##### Given data #####
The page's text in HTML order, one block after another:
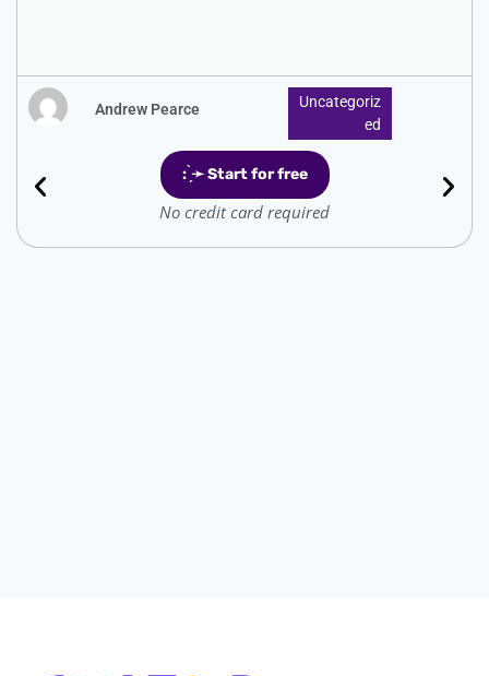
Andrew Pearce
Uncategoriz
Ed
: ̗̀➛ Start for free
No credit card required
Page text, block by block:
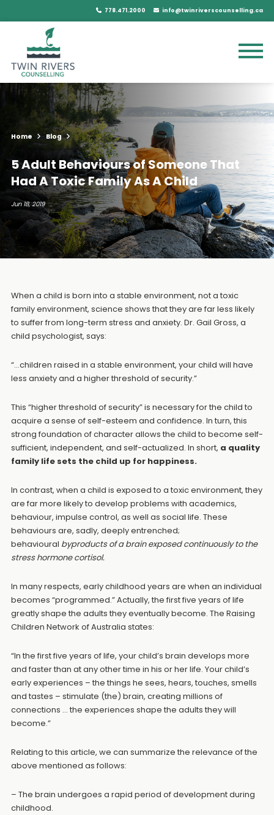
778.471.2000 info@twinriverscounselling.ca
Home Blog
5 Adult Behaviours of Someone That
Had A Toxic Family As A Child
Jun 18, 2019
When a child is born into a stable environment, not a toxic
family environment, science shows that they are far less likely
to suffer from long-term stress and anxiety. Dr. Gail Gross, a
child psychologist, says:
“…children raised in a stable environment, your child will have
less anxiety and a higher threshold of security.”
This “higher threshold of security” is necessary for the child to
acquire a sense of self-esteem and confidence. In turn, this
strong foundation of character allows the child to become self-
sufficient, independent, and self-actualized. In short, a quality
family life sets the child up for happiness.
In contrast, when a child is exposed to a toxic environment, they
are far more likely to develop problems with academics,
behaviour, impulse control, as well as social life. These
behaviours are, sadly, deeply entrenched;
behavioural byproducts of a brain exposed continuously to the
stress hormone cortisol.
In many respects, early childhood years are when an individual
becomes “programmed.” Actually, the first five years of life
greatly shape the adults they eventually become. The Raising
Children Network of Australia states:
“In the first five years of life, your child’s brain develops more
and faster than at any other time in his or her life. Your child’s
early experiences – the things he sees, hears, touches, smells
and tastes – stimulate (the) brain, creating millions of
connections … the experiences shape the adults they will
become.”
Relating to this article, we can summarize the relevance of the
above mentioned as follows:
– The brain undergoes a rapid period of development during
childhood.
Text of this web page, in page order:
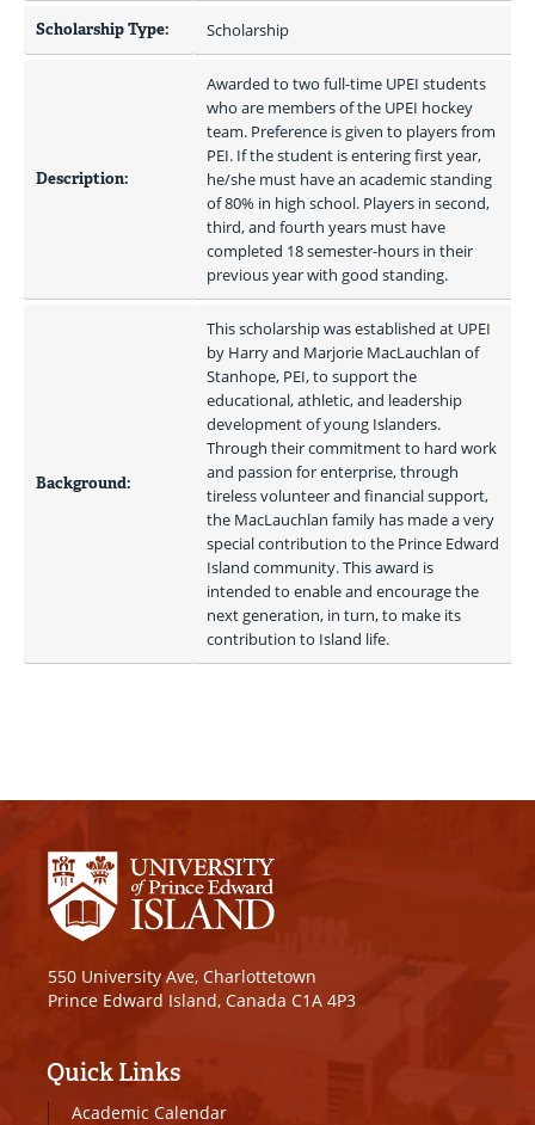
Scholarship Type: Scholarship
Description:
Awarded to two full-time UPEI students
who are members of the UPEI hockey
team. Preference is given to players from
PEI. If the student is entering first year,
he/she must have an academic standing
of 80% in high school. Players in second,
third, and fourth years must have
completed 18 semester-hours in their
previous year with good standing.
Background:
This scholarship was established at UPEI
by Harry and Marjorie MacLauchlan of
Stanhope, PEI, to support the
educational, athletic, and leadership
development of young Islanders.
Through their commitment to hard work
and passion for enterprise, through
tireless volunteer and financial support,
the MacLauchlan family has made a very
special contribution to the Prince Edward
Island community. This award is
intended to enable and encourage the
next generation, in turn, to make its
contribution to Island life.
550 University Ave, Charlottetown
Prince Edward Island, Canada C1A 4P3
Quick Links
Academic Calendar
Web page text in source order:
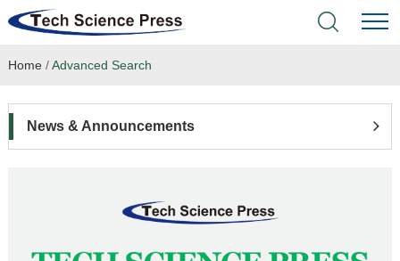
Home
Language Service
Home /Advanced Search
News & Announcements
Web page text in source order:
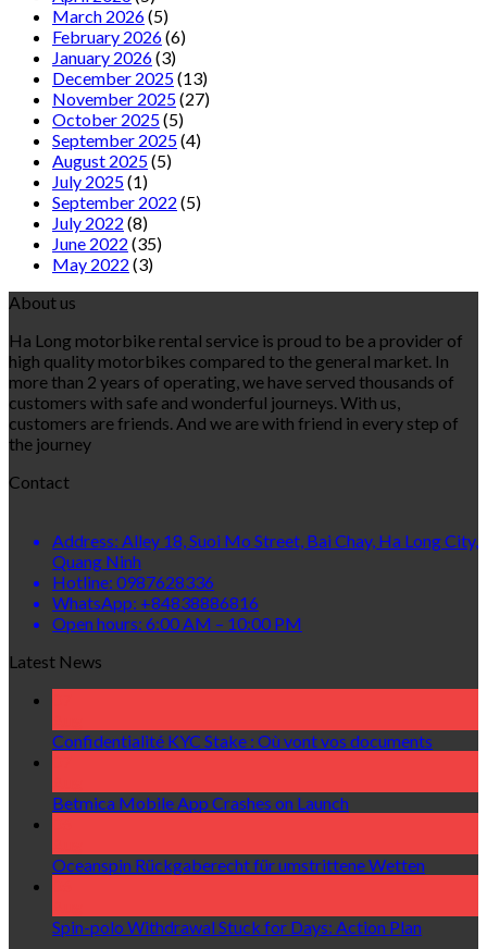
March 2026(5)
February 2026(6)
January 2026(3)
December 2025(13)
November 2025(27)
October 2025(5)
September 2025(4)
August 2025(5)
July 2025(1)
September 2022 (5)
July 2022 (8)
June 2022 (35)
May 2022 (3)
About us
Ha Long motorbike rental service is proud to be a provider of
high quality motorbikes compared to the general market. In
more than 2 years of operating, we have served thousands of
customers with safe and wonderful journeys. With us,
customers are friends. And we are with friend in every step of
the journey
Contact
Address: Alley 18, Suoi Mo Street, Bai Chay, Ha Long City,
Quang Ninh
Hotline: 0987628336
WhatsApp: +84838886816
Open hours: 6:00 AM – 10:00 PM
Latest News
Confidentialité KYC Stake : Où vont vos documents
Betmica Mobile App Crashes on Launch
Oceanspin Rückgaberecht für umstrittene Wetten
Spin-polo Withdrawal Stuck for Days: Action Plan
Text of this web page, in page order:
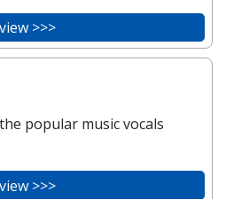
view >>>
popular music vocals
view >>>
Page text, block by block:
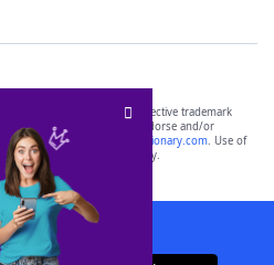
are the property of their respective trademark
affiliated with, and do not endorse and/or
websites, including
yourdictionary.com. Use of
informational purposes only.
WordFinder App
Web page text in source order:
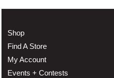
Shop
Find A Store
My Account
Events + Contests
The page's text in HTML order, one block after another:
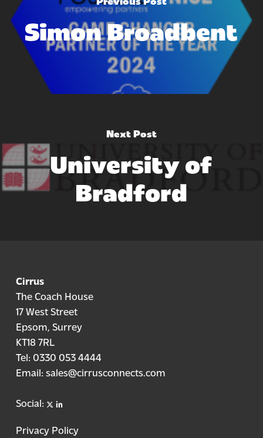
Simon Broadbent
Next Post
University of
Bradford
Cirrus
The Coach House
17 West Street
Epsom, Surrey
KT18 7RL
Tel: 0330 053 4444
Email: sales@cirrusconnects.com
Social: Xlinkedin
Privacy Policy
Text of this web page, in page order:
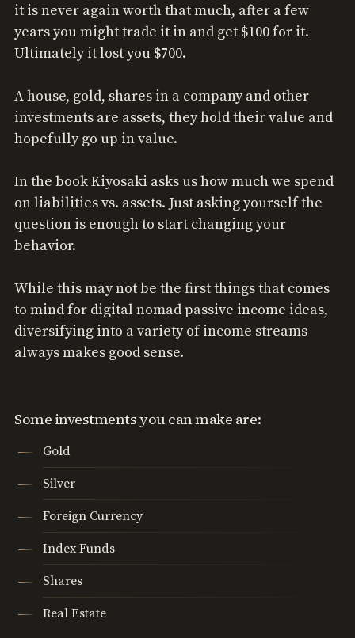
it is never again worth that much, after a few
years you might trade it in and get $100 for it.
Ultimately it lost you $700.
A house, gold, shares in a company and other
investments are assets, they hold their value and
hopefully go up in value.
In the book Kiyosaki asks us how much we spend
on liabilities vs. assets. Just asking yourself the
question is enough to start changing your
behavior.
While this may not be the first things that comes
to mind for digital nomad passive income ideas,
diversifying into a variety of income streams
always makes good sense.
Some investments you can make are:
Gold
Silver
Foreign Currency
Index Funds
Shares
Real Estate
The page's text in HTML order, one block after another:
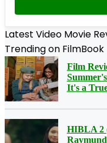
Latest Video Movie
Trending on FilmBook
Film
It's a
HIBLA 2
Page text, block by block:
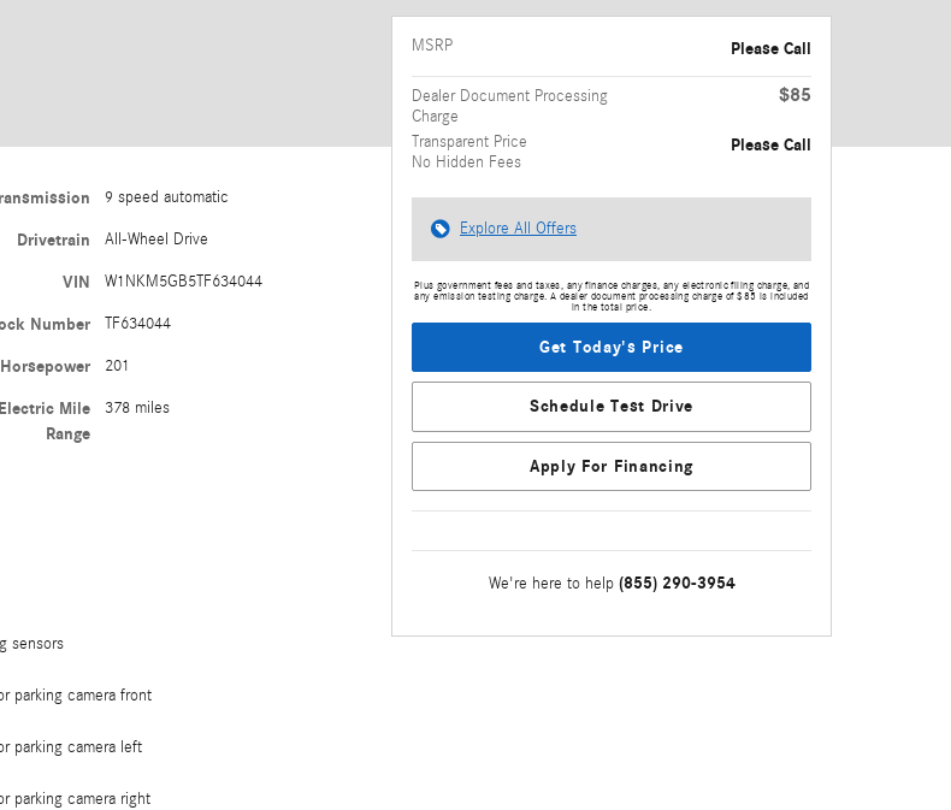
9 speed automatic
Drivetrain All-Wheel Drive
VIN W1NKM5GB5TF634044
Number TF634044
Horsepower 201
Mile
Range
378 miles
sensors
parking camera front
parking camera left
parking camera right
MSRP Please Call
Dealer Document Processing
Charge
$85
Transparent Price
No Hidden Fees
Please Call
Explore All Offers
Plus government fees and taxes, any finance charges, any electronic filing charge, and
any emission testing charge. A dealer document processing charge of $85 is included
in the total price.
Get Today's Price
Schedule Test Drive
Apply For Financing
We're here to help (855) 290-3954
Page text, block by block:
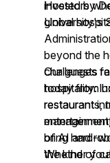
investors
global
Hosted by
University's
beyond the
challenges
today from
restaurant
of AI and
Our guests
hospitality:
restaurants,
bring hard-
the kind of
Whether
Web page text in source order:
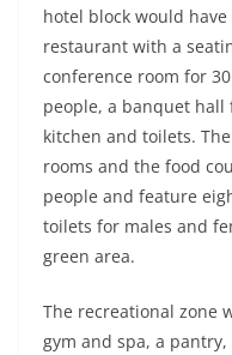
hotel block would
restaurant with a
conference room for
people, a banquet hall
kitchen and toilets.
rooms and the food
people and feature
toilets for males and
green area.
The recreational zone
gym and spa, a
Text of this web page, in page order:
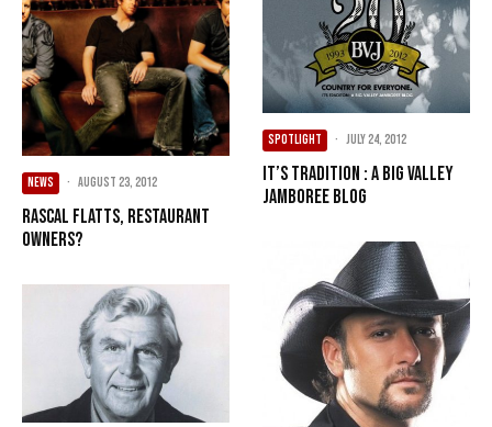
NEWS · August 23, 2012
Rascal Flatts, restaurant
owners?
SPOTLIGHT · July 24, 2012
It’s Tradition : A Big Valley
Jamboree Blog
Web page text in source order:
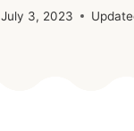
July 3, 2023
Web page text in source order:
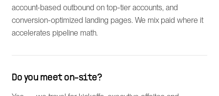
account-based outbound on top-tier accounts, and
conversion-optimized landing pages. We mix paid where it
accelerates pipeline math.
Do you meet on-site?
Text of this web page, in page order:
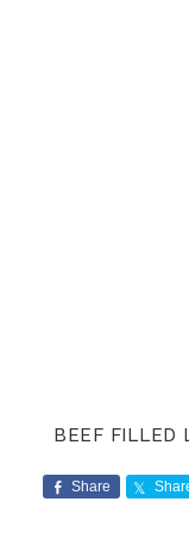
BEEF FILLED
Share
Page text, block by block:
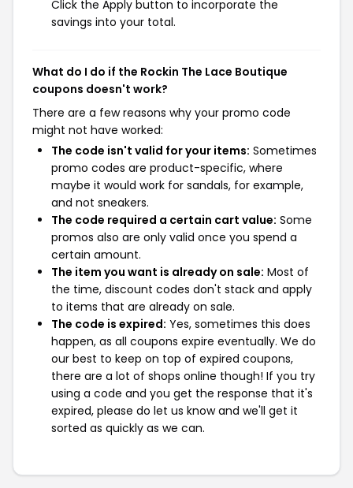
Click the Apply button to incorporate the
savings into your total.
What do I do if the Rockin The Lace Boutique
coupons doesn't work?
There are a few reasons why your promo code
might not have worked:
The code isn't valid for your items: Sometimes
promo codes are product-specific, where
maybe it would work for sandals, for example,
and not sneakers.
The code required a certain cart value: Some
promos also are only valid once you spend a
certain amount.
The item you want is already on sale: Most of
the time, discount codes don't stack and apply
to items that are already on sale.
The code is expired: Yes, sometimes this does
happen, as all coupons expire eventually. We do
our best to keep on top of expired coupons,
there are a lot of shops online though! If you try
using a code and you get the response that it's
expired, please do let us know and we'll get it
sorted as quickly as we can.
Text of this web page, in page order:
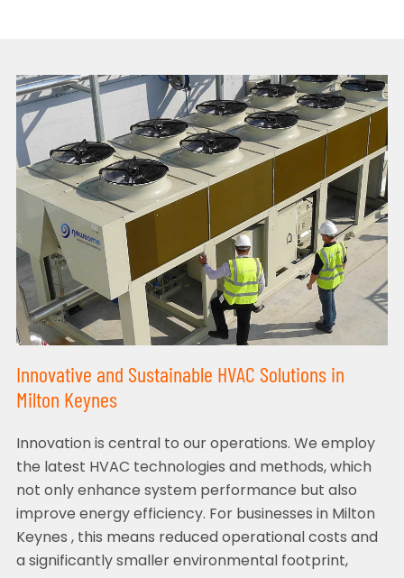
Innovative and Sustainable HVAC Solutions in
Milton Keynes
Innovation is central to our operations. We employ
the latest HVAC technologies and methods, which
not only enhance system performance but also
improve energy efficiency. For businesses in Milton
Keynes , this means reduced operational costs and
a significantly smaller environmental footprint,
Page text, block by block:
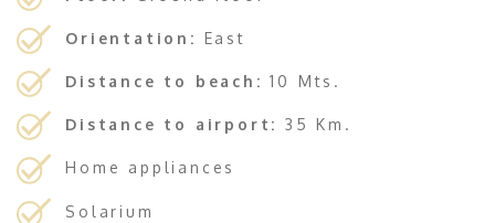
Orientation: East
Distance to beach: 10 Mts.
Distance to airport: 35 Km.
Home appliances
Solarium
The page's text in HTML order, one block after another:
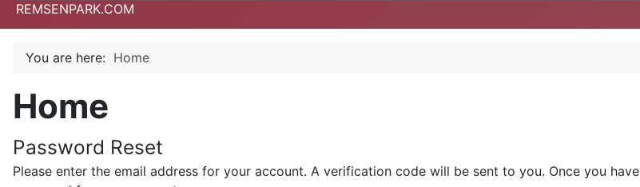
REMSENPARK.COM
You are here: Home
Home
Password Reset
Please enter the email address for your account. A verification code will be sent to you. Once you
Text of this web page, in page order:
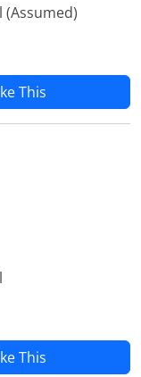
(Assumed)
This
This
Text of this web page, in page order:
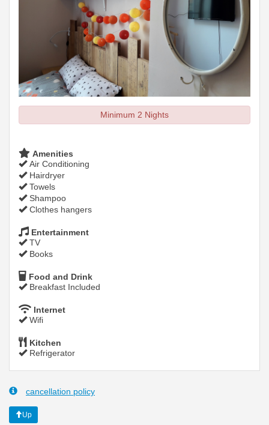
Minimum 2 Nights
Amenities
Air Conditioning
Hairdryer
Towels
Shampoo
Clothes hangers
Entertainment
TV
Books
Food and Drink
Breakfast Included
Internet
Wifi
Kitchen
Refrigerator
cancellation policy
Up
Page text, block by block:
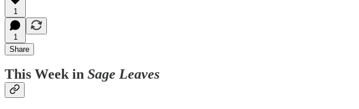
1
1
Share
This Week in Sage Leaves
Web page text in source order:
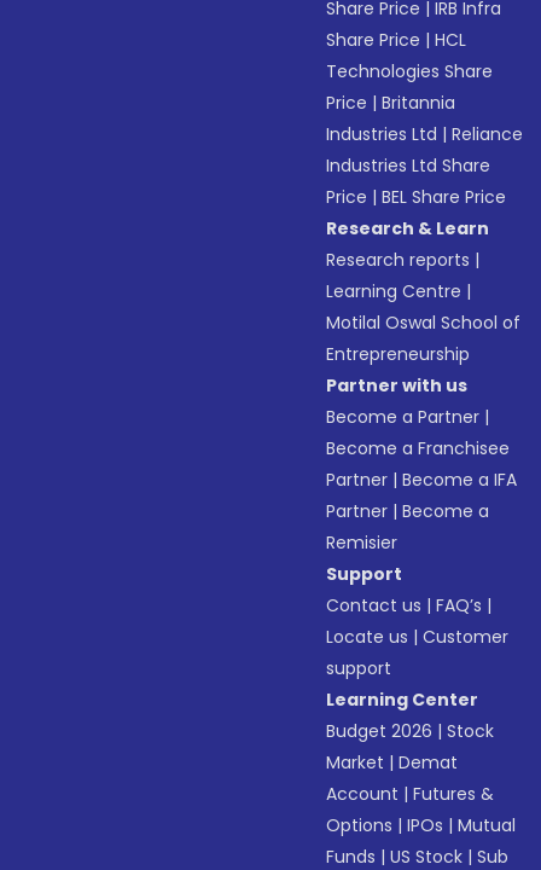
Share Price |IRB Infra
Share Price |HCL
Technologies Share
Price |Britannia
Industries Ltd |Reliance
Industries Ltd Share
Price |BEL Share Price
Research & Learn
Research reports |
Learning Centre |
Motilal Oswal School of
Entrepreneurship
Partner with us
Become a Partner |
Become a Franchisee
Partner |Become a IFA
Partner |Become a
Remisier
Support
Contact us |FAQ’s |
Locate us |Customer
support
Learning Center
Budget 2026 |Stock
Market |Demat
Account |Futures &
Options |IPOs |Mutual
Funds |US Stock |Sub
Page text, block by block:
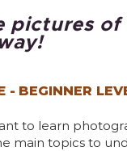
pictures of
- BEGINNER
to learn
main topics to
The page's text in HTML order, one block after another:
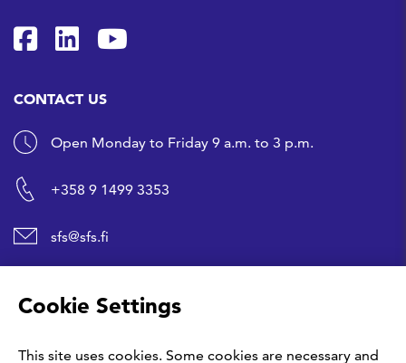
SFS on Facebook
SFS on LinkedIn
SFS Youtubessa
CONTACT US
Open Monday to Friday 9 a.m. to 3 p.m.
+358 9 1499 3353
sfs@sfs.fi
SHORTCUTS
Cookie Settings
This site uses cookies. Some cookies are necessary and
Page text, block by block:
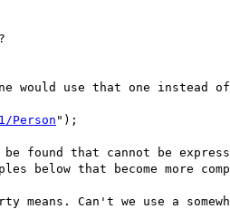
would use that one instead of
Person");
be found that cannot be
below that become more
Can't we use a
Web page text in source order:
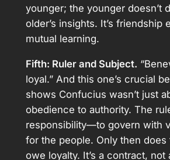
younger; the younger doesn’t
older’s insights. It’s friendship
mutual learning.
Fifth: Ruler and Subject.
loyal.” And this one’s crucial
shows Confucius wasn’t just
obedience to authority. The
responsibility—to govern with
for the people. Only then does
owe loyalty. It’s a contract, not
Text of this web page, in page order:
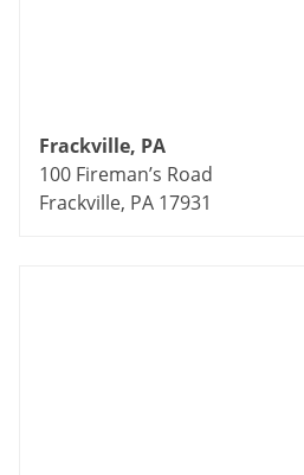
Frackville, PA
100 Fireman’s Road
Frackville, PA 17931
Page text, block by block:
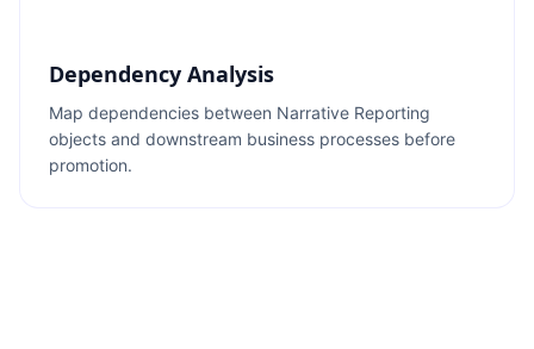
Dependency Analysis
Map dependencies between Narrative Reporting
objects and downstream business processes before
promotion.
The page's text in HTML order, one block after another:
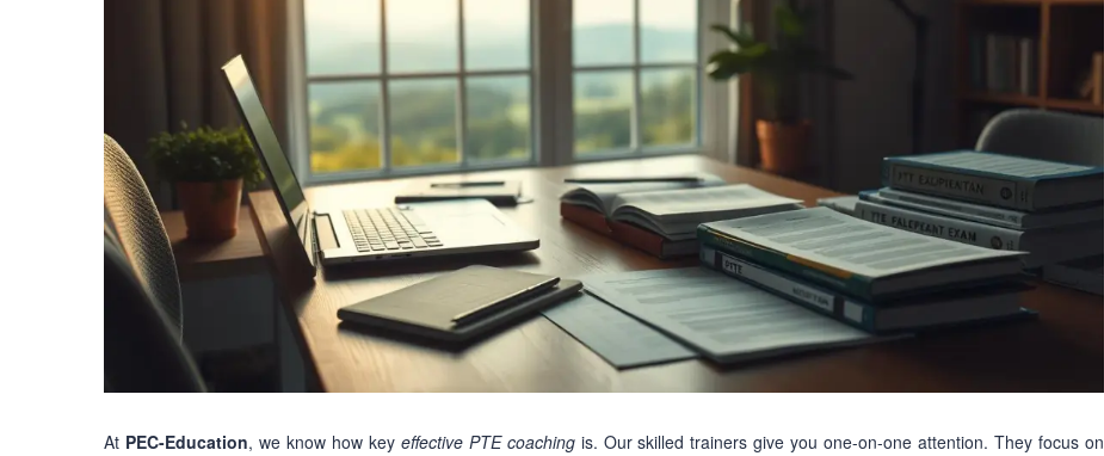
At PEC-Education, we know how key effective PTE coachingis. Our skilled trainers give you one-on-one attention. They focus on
#####
- Task objective
Among the entries, how many lines carry "MacLauchlan"? Reply with a number and nothing else.

- Solution for this problem
2